## TASK TO COMPLETE
Determine the number of lines in the listing below where the string "properties" occurs; answer with the number alone.

-- EXCERPTED RECORDS follows --

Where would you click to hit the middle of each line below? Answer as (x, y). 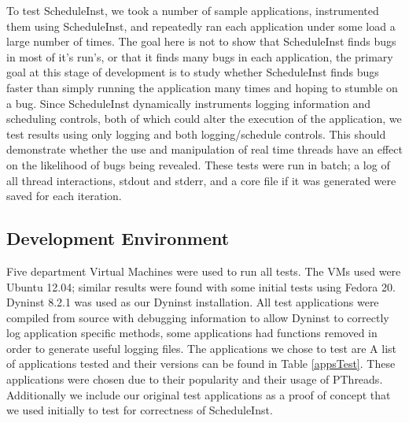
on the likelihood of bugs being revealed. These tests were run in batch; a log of (198, 164)
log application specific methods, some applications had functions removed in (192, 333)
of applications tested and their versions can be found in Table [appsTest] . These (201, 364)
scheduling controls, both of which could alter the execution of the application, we (204, 119)
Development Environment (118, 238)
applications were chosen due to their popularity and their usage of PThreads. (195, 379)
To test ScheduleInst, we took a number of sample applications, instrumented (193, 10)
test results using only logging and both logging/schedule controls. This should (196, 134)
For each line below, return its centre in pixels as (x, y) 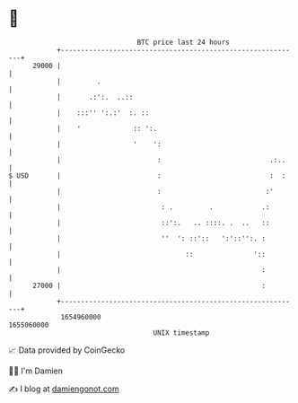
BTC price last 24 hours (183, 42)
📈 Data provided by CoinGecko (67, 350)
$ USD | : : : (147, 175)
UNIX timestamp (181, 333)
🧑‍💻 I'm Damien (36, 371)
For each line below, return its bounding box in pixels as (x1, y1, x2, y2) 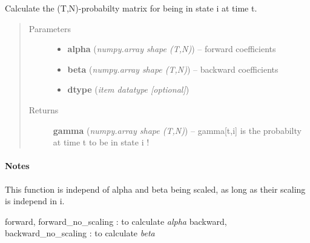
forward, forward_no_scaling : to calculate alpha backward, (5, 215, 227, 227)
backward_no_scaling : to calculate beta (5, 227, 155, 239)
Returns (28, 103, 59, 116)
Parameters (28, 22, 71, 35)
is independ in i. (5, 195, 65, 207)
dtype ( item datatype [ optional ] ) (67, 83, 190, 96)
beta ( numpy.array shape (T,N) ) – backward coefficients (67, 62, 279, 75)
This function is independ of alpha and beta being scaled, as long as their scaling (5, 182, 306, 195)
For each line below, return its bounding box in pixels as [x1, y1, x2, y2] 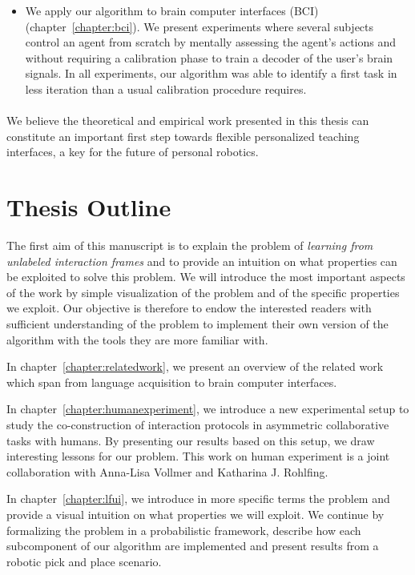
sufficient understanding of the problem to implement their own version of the [6, 316, 389, 332]
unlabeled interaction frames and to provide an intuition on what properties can [6, 252, 397, 269]
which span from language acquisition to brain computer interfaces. [6, 373, 337, 390]
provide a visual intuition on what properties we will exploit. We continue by [6, 505, 385, 522]
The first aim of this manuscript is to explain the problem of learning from [6, 237, 373, 254]
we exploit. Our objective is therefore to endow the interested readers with [6, 300, 372, 316]
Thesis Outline [6, 191, 171, 223]
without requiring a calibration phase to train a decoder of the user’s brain [25, 49, 393, 66]
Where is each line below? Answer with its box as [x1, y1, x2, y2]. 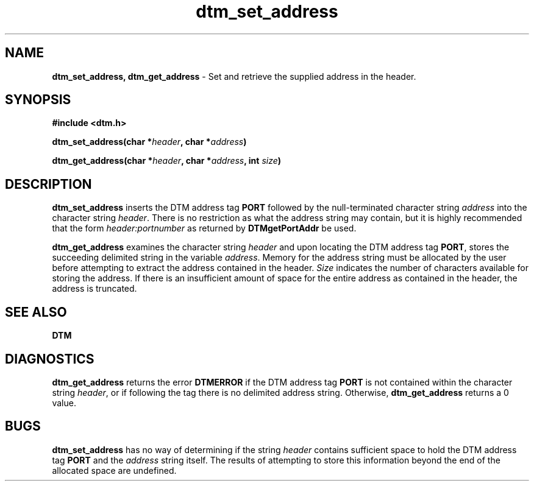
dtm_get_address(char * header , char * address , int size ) [52, 155, 282, 166]
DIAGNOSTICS [5, 351, 94, 367]
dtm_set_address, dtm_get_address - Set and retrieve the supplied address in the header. [52, 71, 416, 82]
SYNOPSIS [5, 92, 71, 108]
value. [52, 397, 76, 408]
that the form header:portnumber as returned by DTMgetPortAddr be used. [52, 223, 357, 234]
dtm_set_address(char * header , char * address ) [52, 136, 247, 147]
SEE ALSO [5, 304, 67, 320]

-- EXCERPTED RECORDS concluded --

## FINISHED EXERCISE
2